(Article changed on October 22, 2013 at 19:41)
Steampunk - ACA rollout? by www.steampunker.de
As a sixty year-old healthcare consumer who is about to loose coverage when my wife retires I was pretty excited about the rollout of the Affordable Care Act (ACA) or as it's known by the lazy lamestream media, Obamacare. It's certainly not the single-payer system that nearly every modern western nation accepts as a human right and hardworking American families actually deserve, but I guess it's better than nothing -- we shall see.
Like much of the Obama Presidency this program may yet prove to be another promise that fails to deliver if my recent experience of trying to go on-line to explore health care options is anything to go by. However, I do recognize that there is a big difference between a poorly planned website and the actual law itself.
President Obama is noted as something of a great speaker and wordsmith but he failed miserably with his so-called health care reforms which should have been branded health insurance reforms from day one. You wonder who was advising him, it's so dumb you wonder if it wasn't deliberate sabotage? It's a blunder that his Republican adversaries have successfully beaten him over the head with and has some Medicare and VA hospital recipients screaming for blood at the prospect of their government introducing a new socialistic medical system. In reality that's what these patients already have, the ACA is just NOT socialistic medical care in any form what so ever. It's actually a monopolistic gift for the health insurance industry and the removal of a single-payer option at the start of negotiations is only one of many betrayals by the Obama administration.

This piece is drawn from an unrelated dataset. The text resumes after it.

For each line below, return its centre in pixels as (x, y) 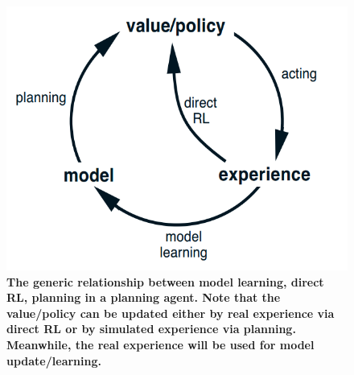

I frequently despair at the
political ignorance of many of my fellow Americans. The GI Bill being the
foundation of a prosperous post-war
Anyway, returning to my experience with the internet and the ACA which was more like a nightmare in steampunk failure. For the uninitiated, according to Wikipedia -- "Steampunk is a sub-genre of science fiction that typically features steam-powered machinery, especially in a setting inspired by industrialized Western civilization during the 19th century. It may also, though not necessarily, incorporate additional elements from the genres of fantasy, horror, historical fiction, alternate history, or other branches of speculative fiction' . Well my experience certainly included the first two and may yet include the last.
Clunky and clumsy best describe the questions and answers to the new policy that on-line consumers are faced with when they enter the portals to the ACA web pages. Compare this to getting a quote for a new mortgage! The process appears to have been designed by someone locked into a 1990's Fortran time warp. This screw-up applies at both the state and national levels. I'm no Bill Gates but neither am I a complete Luddite when it comes to exploring the internet. After three days of trying, the numerous problems, freezes, and crashes that all the sites exhibited were enough to make me give up and try to make direct contact by phone. This was only slightly less frustrating and I was eventually told to make an appointment with my local community development intermediary to discuss my ACA options. This proved to be an even greater fiasco as my "navigator' turned out to be a retired engineer with sight and hearing problems who was unfamiliar with computers and the ACA system. It's nice that the government pays people like this to work but just as we need qualified & experienced pilots to fly planes we need skilled personnel to be ACA navigators.